A Journey in Modern Computer Architectures: 2010

Friday, December 31, 2010

AMD Bobcat Fusion APU -- A Big Deal?

AMD has been enthusiastic and optimistic about its upcoming Fusion Accelerated Processing Unit (APU) based on the Bobcat cores set for launch at next year's (really less than one week from now) International Consumer Electronics Show (CES) in Las Vegas. It even makes a supposedly humorous video on YouTube, showing its main competitor spying on and astonished by AMD's "Fusion technology".

Is the Fusion APU really a big deal and, if so, in what sense?

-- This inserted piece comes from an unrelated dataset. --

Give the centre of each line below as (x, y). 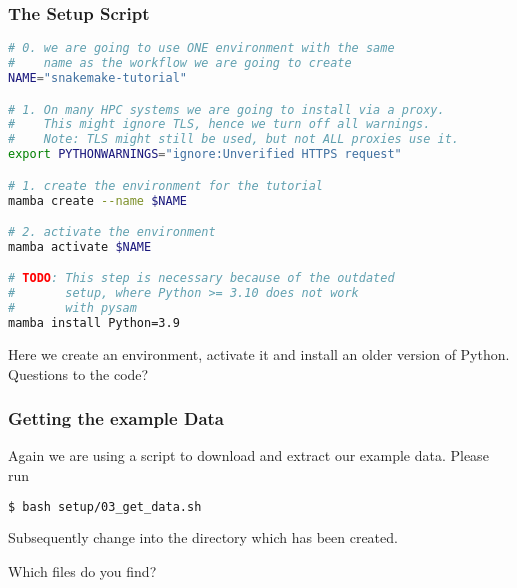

Will it really revolutionize personal computing as claimed by AMD?

The Facts

We already know the performance bound of these Fusion APUs, straight from AMD: compared to current CPU designs, the Bobcat core will achieve 90% performance with 50% die area. So a 1.6GHz Bobcat core will have performance comparable to a 1.4GHz Turion, definitely not a stellar specification. In fact, the APU's performance has been previewed and shown to be comparable to Intel's CULV CPU + nVidia's ION GPU.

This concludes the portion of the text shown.